たとえば13年や33年など期限が定められている場合、その期間を過ぎると他の遺骨と一緒に埋葬されます。この内容を理解していないと、「ずっと個別で眠れると思っていた」と感じることがあります。契約書には管理期間や合祀時期が明記されているため、事前確認が欠かせません。
天候や季節の影響を受けやすい
樹木葬は自然を活かしたお墓であるため、天候や季節の影響を受けやすい特徴があります。雨の日は地面がぬかるみやすく、足元が悪くなることがあります。特に山林型の樹木葬では坂道や未舗装の通路も多く、高齢者にとって負担になりやすい傾向があります。
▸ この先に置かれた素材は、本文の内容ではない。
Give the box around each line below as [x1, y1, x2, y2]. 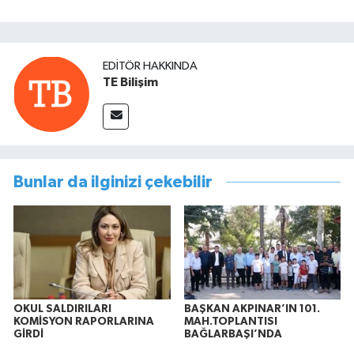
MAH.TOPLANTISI [183, 315, 277, 327]
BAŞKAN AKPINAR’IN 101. [183, 303, 320, 314]
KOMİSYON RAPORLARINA [13, 315, 154, 327]
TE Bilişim [103, 76, 158, 89]
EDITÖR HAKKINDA [103, 60, 198, 73]
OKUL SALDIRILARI [13, 303, 111, 314]
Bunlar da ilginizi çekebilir [13, 173, 213, 190]
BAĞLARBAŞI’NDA [183, 328, 282, 340]
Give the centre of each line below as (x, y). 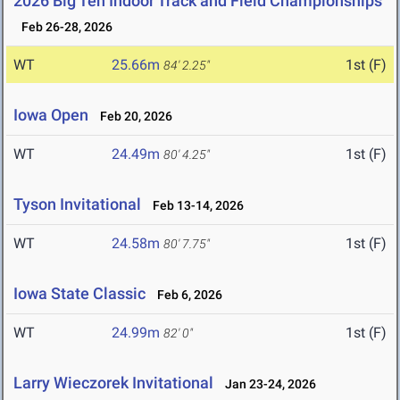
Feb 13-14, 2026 (194, 206)
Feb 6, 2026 (186, 295)
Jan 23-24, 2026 (267, 384)
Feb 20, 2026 (132, 117)
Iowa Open (53, 115)
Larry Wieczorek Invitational (115, 383)
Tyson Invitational (77, 204)
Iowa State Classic (79, 294)
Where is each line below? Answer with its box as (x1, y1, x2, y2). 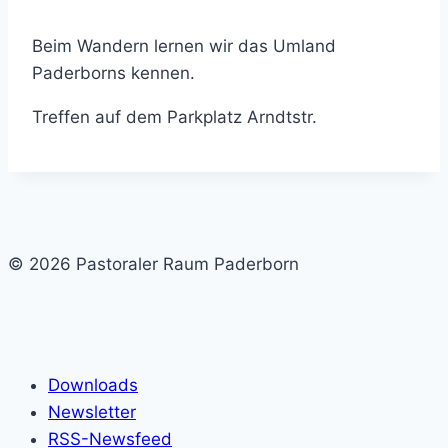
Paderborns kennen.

また、季節によって景観が大きく変わる点も注意が必要です。春や秋は美しい景色でも、冬場は草木が枯れて寂しい印象になる場所もあります。パンフレットでは景観の良い時期の写真が使われることが多いため、実際に見学する際には異なる季節の状態も確認しておくと安心です。
霊園ごとにルールが異なる
樹木葬は自由度が高い印象を持たれやすい供養方法ですが、実際には霊園ごとに細かなルールがあります。宗教不問とされていても、法要の形式やお供物、線香の使用について制限がある場合があります。また、火気を支えない場所や生花の持ち込みに決まりがある場所もあります。
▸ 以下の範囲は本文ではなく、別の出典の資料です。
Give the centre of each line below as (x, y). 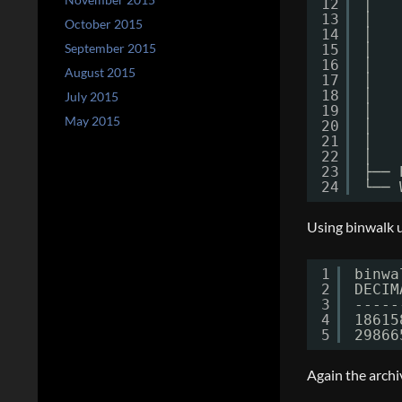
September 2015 (110, 48)
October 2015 (104, 24)
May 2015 (92, 121)
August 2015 (100, 72)
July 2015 (92, 96)
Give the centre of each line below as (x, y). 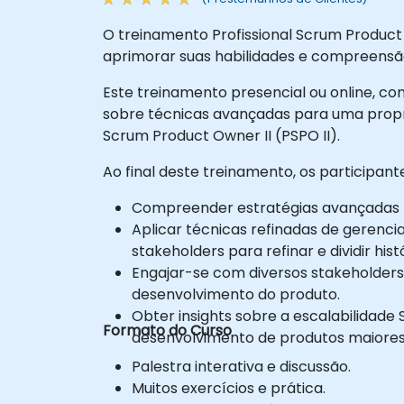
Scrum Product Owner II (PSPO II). (221, 135)
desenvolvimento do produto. (236, 294)
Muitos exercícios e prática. (229, 388)
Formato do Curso (167, 330)
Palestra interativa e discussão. (241, 366)
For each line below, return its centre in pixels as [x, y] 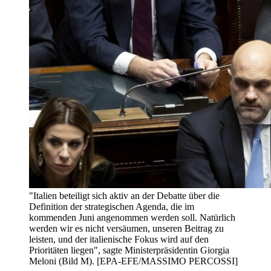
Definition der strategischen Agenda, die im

さらに、ペットと一緒に入れる樹木葬を希望していても、すべての霊園が対応しているわけではありません。契約後に「希望していた供養ができない」とあ気付くと気持ちの面でも負担になります。見学時には費用だけでなく、供養方法や利用規約まで確認することが重要です。
家族や親族から反対される場合がある
樹木葬は広がりつつある供養方法ですが、全ての人に受け入れられてるわけではありません。特に先祖代々のお墓を大切にしてきた家庭では、「墓じまいにつながる」「家の供養文化が途切れる」と考えられることがあります。
本人にとっては合理的な選択だと感じていても、家族が納得していなければトラブルの原因になります。亡くなったあとに親族間で意見が割れるケースもあるため、生前から十分に話し合っておく必要があります。供養は個人だけの問題ではなく、家族全体に関わる問題である点を理解しておくことが大切です。
樹木葬で後悔しないために
樹木葬のデメリットは、事前確認不足によって大きくなる傾向があります。費用の安さや自然環境だけに注目すると、埋葬方法や管理体制、交通アクセスなど重要な点を見落としやすくなります。契約後の変更が難しい供養方法だからこそ、慎重な比較検討が必要です。
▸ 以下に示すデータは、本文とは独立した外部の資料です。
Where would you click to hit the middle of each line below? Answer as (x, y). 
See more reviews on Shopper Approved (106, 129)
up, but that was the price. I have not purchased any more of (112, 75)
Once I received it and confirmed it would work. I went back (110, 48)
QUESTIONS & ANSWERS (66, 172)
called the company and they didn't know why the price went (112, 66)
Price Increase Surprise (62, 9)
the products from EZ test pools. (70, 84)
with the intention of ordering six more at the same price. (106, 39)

特に、遺骨の扱い方や合祀の時期、管理期間、アクセスのしやすさは必ず確認したい点です。樹木葬は、自分らしい供養を考えるうえで魅力のある選択肢です。ただし、契約後に内容を変えにくい面もあります。パンフレットや説明だけで決めず、現地を見学し、家族ともよく話し合ったうえで選ぶことが大切です。仕組みを理解し、納得して選べば、樹木葬は後悔の少ない供養の形になります。